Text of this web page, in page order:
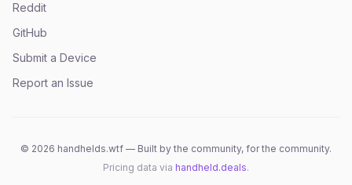
Reddit
GitHub
Submit a Device
Report an Issue
© 2026 handhelds.wtf — Built by the community, for the community.
Pricing data via handheld.deals.
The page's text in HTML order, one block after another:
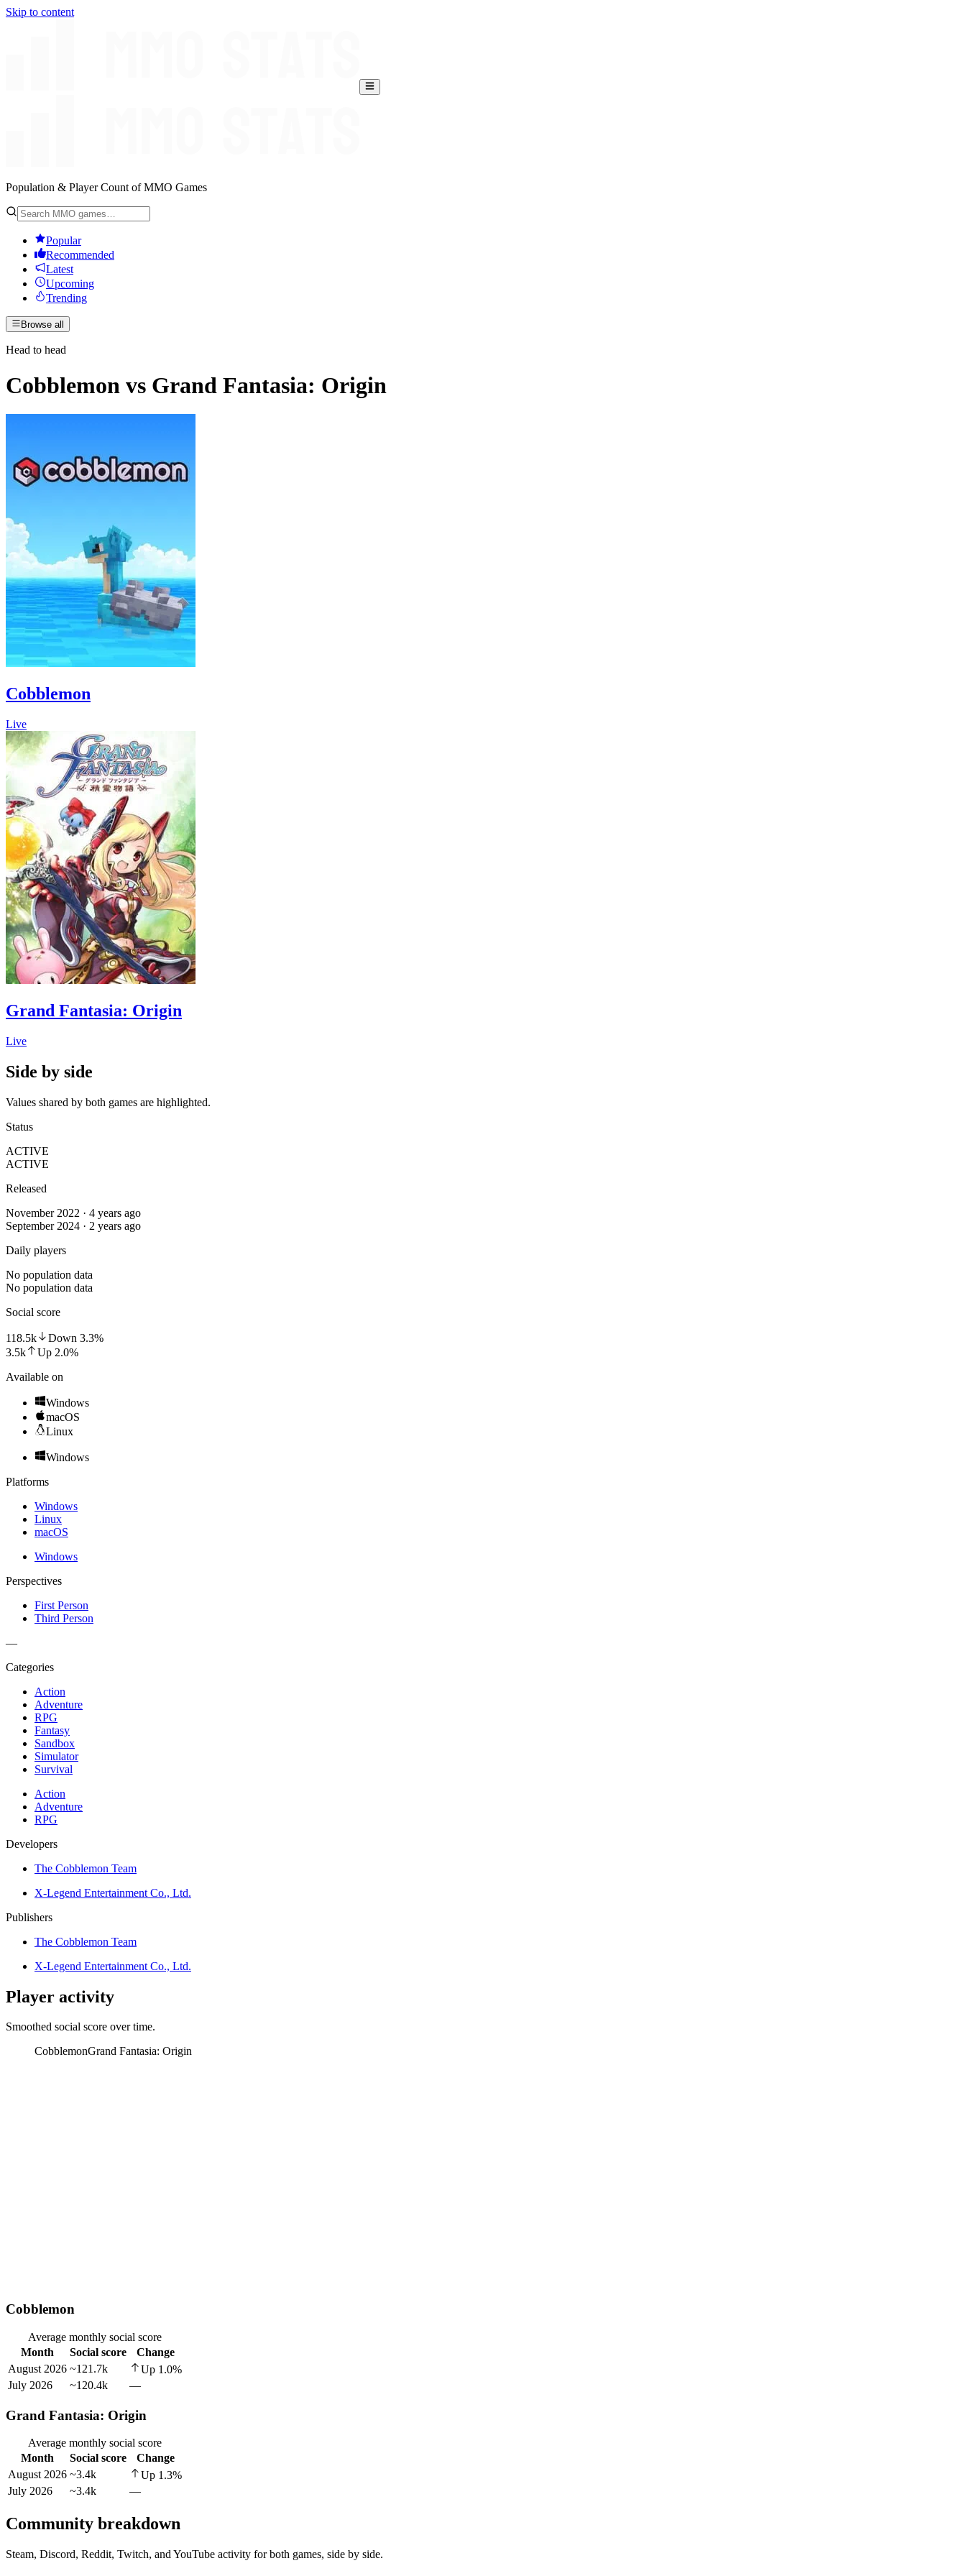
Skip to content
Population & Player Count of MMO Games
Popular
Recommended
Latest
Upcoming
Trending
Browse all
Head to head
Cobblemon vs Grand Fantasia: Origin
Cobblemon
Live
Grand Fantasia: Origin
Live
Side by side
Values shared by both games are highlighted.
Status
ACTIVE
ACTIVE
Released
November 2022 · 4 years ago
September 2024 · 2 years ago
Daily players
No population data
No population data
Social score
118.5k Down 3.3%
3.5k
Up 2.0%
Available on
Windows
macOS
Linux
Windows
Platforms
Windows
Linux
macOS
Windows
Perspectives
First Person
Third Person
—
Categories
Action
Adventure
RPG
Fantasy
Sandbox
Simulator
Survival
Action
Adventure
RPG
Developers
The Cobblemon Team
X-Legend Entertainment Co., Ltd.
Publishers
The Cobblemon Team
X-Legend Entertainment Co., Ltd.
Player activity
Smoothed social score over time.
CobblemonGrand Fantasia: Origin
Cobblemon
Average monthly social score
Month
Social score
Change
August 2026 ~121.7k Up 1.0%
July 2026
~120.4k —
Grand Fantasia: Origin
Average monthly social score
Month
Social score
Change
August 2026 ~3.4k Up 1.3%
July 2026
~3.4k —
Community breakdown
Steam, Discord, Reddit, Twitch, and YouTube activity for both games, side by side.

:: What is needed ::
Please return the lines above exactly, with the pictures omitted.

:: Task solution ::
Text of this web page, in page order:
Reddit
GitHub
Submit a Device
Report an Issue
© 2026 handhelds.wtf — Built by the community, for the community.
Pricing data via handheld.deals.
The page's text in HTML order, one block after another:
Skip to content
Population & Player Count of MMO Games
Popular
Recommended
Latest
Upcoming
Trending
Browse all
Head to head
Cobblemon vs Grand Fantasia: Origin
Cobblemon
Live
Grand Fantasia: Origin
Live
Side by side
Values shared by both games are highlighted.
Status
ACTIVE
ACTIVE
Released
November 2022 · 4 years ago
September 2024 · 2 years ago
Daily players
No population data
No population data
Social score
118.5k Down 3.3%
3.5k
Up 2.0%
Available on
Windows
macOS
Linux
Windows
Platforms
Windows
Linux
macOS
Windows
Perspectives
First Person
Third Person
—
Categories
Action
Adventure
RPG
Fantasy
Sandbox
Simulator
Survival
Action
Adventure
RPG
Developers
The Cobblemon Team
X-Legend Entertainment Co., Ltd.
Publishers
The Cobblemon Team
X-Legend Entertainment Co., Ltd.
Player activity
Smoothed social score over time.
CobblemonGrand Fantasia: Origin
Cobblemon
Average monthly social score
Month
Social score
Change
August 2026 ~121.7k Up 1.0%
July 2026
~120.4k —
Grand Fantasia: Origin
Average monthly social score
Month
Social score
Change
August 2026 ~3.4k Up 1.3%
July 2026
~3.4k —
Community breakdown
Steam, Discord, Reddit, Twitch, and YouTube activity for both games, side by side.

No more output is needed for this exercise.